Amendment 47 and the other amendments in this group are consequential or extend that principle to Scotland and Northern Ireland. I beg to move.
My Lords, I have little to add to the brief but very pertinent analysis in the most persuasive speech by the noble Lord, Lord Thomas of Gresford. I support Amendment 22 in particular as one of a series of amendments that change the relevant date from which the longstop starts to run to account for explicable delays commonly experienced by bringing claims under the HRA arising out of overseas operations.
I shall be brief. My experience of overseas operations in the Cold War was limited. As an infantry subaltern, my tour of duty in Germany was very brief, taking part in exercises over German planes and Gatow airport in Berlin and being in charge of the overnight train from Hanover to Berlin to emphasise our rights to go through the Russian zone to the British sector in Berlin.
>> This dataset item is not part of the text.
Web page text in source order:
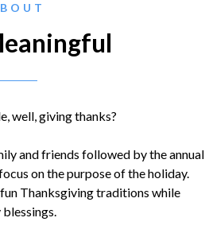
well, giving thanks?
and friends followed by the annual
on the purpose of the holiday.
Thanksgiving traditions while

Given my very limited experience, which I emphasise, I can quite see the circumstances for delay when advice and witness are not readily available. When active service is involved, in very different and hazardous conditions overseas, the timing of knowledge that is the basis of this amendment goes to the heart of the matter. The mover of Amendment 22, the noble Lord, Lord Thomas, seeks to put into the Bill some statutory flexibility around the date of knowledge. There is nothing that I can usefully add, but I support with great pleasure this amendment, because knowledge is vital.